The class above defines:

  • the initial distribution, \(M_0(dx_0)\) and the kernels \(M_t(x_{t-1}, dx_t)\), through methods M0(self, N) and M(self, t, xp). In fact, these methods simulate \(N\) random variables from the corresponding distributions.

  • Function logG(self, t, xp, x) returns the log of function \(G_t(x_{t-1}, x_t)\).

Methods M0 and M also define implicitly how the \(N\) particles should be represented internally: as a (N,) numpy array. Indeed, at time \(0\), method M0 generates a (N,) numpy array, and at times \(t\geq 1\), method M takes as an input (xp) and returns as an output arrays of shape (N,). We could use another type of object to represent our \(N\) particles; for instance, the smc_samplers module defines a ThetaParticles class for storing \(N\) particles representing \(N\) parameter values (and associated information).

Now let’s run the corresponding SMC algorithm:

[2]:
fk_gp = GaussianProb(a=0., b=1., T=30)
alg = particles.SMC(fk=fk_gp, N=100)
alg.run()

plt.style.use('ggplot')
plt.plot(alg.summaries.logLts)
plt.xlabel('t')
plt.ylabel(r'log-probability');
../_images/notebooks_Defining_Feynman-Kac_models_manually_3_0.png

That was not so hard. However our implementation suffers from several limitations:

  1. The SMC sampler we ran may be quite inefficient when interval \([a,b]\) is small; in that case many particles should get a zero weight at each iteration.

  2. We cannot currently run the SQMC algorithm (the quasi Monte Carlo version of SMC); to do so, we need to specify the Markov kernels \(M_t\) in a different way: not as simulators, but as deterministic functions that take as inputs uniform variates (see below).

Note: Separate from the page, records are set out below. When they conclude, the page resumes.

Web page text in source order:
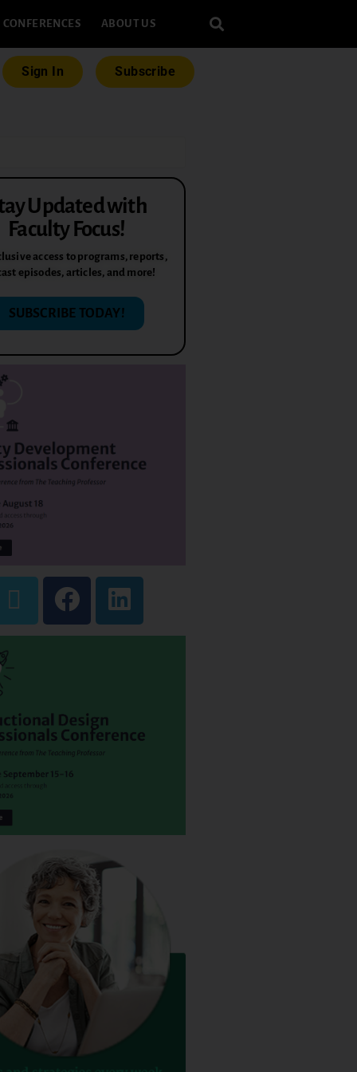
CONFERENCES ABOUT US
Sign In Subscribe
Updated with
Faculty Focus!
access to programs, reports,
episodes, articles, and more!
SUBSCRIBE TODAY!

Let’s address the second point:

[3]:
class GaussianProb(particles.FeynmanKac):
    du = 1  # dimension of uniform variates

    def __init__(self, a=0., b=1., T=10):
        self.a, self.b, self.T = a, b, T

    def M0(self, N):
        return stats.norm.rvs(size=N)

    def M(self, t, xp):
        return stats.norm.rvs(loc=xp, size=xp.shape)

    def Gamma0(self, u):
        return stats.norm.ppf(u)

    def Gamma(self, t, xp, u):
        return stats.norm.ppf(u, loc=xp)

    def logG(self, t, xp, x):
        return np.where((x < self.b) & (x > self.a), 0., -np.inf)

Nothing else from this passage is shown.